Sunday, 18 June 2017

9 Stunning Landscapes of Vietnam

At just three percent of the land mass of the United States, what most surprised me during our time in Vietnam was the diversity of the scenery. From white sand beaches and turquoise water to black rock forests and mountains that hug the clouds, here http://gilmour.com/sprinklers are some of the most amazing landscapes we came across.

With a coastline of over 2025 miles, it's no surprise that Vietnam has a ton of beautiful beaches. And when the rest stop during your bus trip looks like this, you don't have much to complain about.

rest stops in Vietnam are sometimes on beautiful beaches

The biggest beach destination in Vietnam is likely the town of Nha Trang, which boasts all day boat tours and all night parties. If you're missing Miami while in SE Asia, this is the closest we found. The beach in the main tow n is pretty nice, but the offshore islands are where you want to head if you're looking to snorkel or dive. With perfect visibility, good quality coral, and thousands of multicolored fish flitting about, having a great day is easy, especially since the all day island-hopping tour costs approximately $6.

great beach for snorkeling near Nha Trang

But Vietnam's coastline isn't all sparkling white sand and clear blue water. Our favorite coastal landscape was the sand dunes around Mui Ne, which come in both red and white varieties. Whether you Sprinkler System jump, run, or slide, it's hard not to let the beauty of the dunes overwhelm you. Stretching for what seems like miles, the dunes are something you'd expect to find in Africa. Instead, they're here, only a few minutes away from one of the best plac es in the world to learn to kitesurf.

red sand dunes of Mui Ne

Most countries with a coastline have beaches, but they don't all have rice terraces, especially ones that look like this.

rice terraces of Sapa

The terraces in Sapa were carved over two thousand years ago by hand and are still inhabited primarily by the Black Hmong tribespeople. These mountain dwellers live off the land, planting and harvesting rice year in and year out in order to sustain their families.
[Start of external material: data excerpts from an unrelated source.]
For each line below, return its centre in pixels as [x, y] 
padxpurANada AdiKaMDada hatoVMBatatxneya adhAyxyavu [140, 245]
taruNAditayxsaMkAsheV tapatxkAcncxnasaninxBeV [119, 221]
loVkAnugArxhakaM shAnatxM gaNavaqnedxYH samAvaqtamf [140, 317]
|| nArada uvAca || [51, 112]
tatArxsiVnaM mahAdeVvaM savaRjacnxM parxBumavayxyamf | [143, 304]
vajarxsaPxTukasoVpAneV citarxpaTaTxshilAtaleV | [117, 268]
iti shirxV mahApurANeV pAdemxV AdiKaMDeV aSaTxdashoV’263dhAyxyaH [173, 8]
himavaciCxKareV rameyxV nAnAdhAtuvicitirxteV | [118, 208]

a Black Hmong man takes a break from working in the rice terraces outside of Sapa

Tourists can explore the terraces by taking a multiday tr ekking tour with a Hmong guide. You'll stay in homestays run by the local villagers, get knee deep in mud, and appreciate rice way more than you ever have.

Wide view of Sapa's rice terraces

Further north and to the east of Sapa lies the unexplored Vietnam of the Ha Giang province. You need a permit to stay the night and a camera with lots of battery power to take all of the photos of the immense scenery that surrounds you as you drive by on your motorbike. The most beautiful part of the road, and arguably one of the most beautiful drives in the world, is the leg between Dong Van Sprinkler System Rockwall and Meo Vac. Here the road darts in and out of rock crevices and up and down mountains and valleys.

Windy road in Northern Vietnam



Children in traditional tribal outfits scream "hello" from above and below as they carry double their weight of sticks in bamboo baskets. Men wear high-necked black tunics and matching berets and women wrap electric pink scarves over their hair, giving the game of "I Spot" a whole new meaning.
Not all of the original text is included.